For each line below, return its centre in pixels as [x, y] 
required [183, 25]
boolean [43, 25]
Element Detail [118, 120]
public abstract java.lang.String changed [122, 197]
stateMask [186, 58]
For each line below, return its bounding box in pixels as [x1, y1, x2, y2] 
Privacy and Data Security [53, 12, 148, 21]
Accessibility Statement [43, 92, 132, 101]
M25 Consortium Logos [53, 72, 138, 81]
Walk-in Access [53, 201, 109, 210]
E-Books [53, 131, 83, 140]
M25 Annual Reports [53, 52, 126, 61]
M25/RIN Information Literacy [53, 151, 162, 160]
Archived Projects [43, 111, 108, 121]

○ ○ ○ ○

*Exercise requirements*:
Return the whole listing exactly as it reads.

*Exercise result*:
For each line below, return its centre in pixels as [x, y] 
required [183, 25]
boolean [43, 25]
Element Detail [118, 120]
public abstract java.lang.String changed [122, 197]
stateMask [186, 58]
For each line below, return its bounding box in pixels as [x1, y1, x2, y2] 
Privacy and Data Security [53, 12, 148, 21]
Accessibility Statement [43, 92, 132, 101]
M25 Consortium Logos [53, 72, 138, 81]
Walk-in Access [53, 201, 109, 210]
E-Books [53, 131, 83, 140]
M25 Annual Reports [53, 52, 126, 61]
M25/RIN Information Literacy [53, 151, 162, 160]
Archived Projects [43, 111, 108, 121]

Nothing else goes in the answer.